Underlying chronic conditions
A little exercise can bring huge benefits for almost anyone. But if you have a chronic health condition, it’s important to talk with your doctor to make sure your chosen activity is safe for you before you jump in.
For example, if you have diabetes, exercising too much might increase your risk of developing low blood sugar and a dangerous complication called ketoacidosis.
The increased pressure running places on your joints can increase your risk of injury if have certain health conditions. Cycling is lower impact and gentler on your body, but it can lead to lower back pain.
Cycling also requires more balance. And there’s always the possibility of falling off a bike.
What you like matters
Both cycling and running have their fair share of pros and cons. Overall, neither is better for you than the other.

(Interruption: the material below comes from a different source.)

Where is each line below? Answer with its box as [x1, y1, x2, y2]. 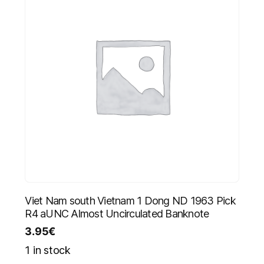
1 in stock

It really comes down to which activity works with your fitness goals — but it’s also a good idea to choose one that you enjoy.
If you hate running, you’re not going to run as often. But if your bike is your #bae, you’ll probably love cycling every day. Go with the option that brings you the most joy and make it work for you.
Overall, running may burn more calories than cycling. But it’s a high impact workout that puts more pressure on your joints and may lead to an increased risk of injury.
Cycling may not burn as many calories as running. But it’s a low impact workout that’s easier on your body.
The best choice is the one that makes you feel good and works for your lifestyle.